A one-time governor from the sparsely populated and resource-rich Santa Cruz province – in the country’s south – Kirchner was catapulted to the presidency 18 months after Argentina recorded the biggest debt default in history, $95 billion. In a matter of days, the country was locked out of the international credit market, millions of Argentines were plunged into poverty and a series of governments collapsed.

He won office by default, with only 22 per cent of the vote after the front-running candidate, former president Carlos Menem, abandoned his campaign. Kirchner inherited an economy that he called “devastated, pressured and extorted” by international creditors, a grinding recession and the collapse of the Argentine currency.

As he rose to the national stage, the media in Buenos Aires focused on the heavy lisp in his speech and a lazy eye that wandered as he talked.

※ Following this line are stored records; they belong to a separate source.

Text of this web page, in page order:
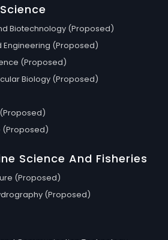
Biotechnology (Proposed)
Engineering (Proposed)
(Proposed)
Biology (Proposed)
(Proposed)
Science And Fisheries
(Proposed)
(Proposed)
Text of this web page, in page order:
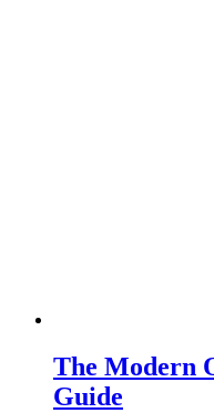
The Modern
Guide

Kirchner was a strong-willed president who, in the tradition of other Peronist Party leaders, astutely delivered a populist message that won him support as he guided Argentina out of its economic morass.

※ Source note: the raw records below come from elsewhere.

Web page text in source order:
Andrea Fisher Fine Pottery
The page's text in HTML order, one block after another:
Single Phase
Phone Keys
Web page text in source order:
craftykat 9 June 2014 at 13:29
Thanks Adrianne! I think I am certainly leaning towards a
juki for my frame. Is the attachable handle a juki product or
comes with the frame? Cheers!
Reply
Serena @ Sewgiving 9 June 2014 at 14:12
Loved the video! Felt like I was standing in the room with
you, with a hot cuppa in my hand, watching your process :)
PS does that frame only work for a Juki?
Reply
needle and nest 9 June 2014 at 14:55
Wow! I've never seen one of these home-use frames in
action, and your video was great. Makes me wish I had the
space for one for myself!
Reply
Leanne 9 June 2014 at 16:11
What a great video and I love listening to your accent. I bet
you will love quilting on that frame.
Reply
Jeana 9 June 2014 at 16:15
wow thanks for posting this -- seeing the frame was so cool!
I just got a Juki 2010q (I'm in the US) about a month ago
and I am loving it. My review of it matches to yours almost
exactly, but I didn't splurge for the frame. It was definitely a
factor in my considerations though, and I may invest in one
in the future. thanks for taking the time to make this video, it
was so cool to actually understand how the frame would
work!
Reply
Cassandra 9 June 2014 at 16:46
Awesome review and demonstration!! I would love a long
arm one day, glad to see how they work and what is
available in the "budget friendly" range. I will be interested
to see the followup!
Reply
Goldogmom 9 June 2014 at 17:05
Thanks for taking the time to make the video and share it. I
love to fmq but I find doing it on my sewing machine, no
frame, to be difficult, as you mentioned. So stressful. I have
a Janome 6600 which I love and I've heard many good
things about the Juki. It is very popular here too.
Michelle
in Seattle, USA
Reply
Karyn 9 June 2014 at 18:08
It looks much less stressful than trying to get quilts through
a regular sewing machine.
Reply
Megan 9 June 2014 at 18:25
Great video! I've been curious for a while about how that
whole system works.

He blamed the country’s troubles on the International Monetary Fund and American-style economic reforms advanced by Menem. Kirchner spent generously on social programmes and infrastructure. Coupled with a dramatic rise in worldwide demand for Argentine commodities, from soybeans to beef, Argentina’s economy made a fast recovery.

In 2003, the country’s economy grew for the first time in five years.

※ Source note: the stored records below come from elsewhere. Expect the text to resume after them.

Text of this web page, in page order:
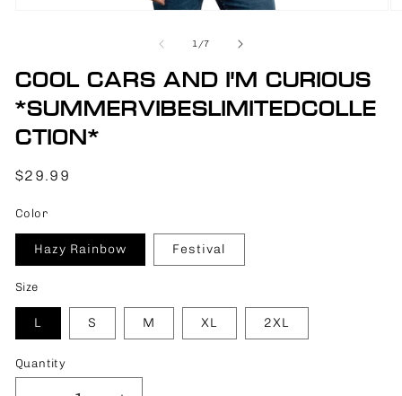
modal
1/of
7
COOL CARS AND I'M CURIOUS
*SUMMERVIBESLIMITEDCOLLE
CTION*
Regular
$29.99
Color
Hazy Rainbow Festival
Size
L S M XL 2XL
Quantity
Quantity

Nestor Carlos Kirchner, who was of Swiss and Croatian descent, was born in Rio Gallegos, capital of Santa Cruz province in Patagonia. He was nicknamed “the Penguin”, a reflection as much of his uncharismatic personality as of the frigid region from which he came.

Active in the youth wing of the Peronist Party, the populist movement started by its namesake, the strongman Juan Peron, Kirchner was jailed briefly during a brutal 1970s military dictatorship.

In 1976, he graduated from law school at the Universidad Nacional de La Plata, south of Buenos Aires, and returned to his province to practise law. He was elected mayor of Rio Gallegos in 1987 and later became governor of Santa Cruz.

Using the financial resources generated from the oil-producing province, he set up housing and healthcare programmes that won him strong backing. He went from governing a province of 200,000 inhabitants to trying to lead a country of 40 million buffeted by its worst crises in decades.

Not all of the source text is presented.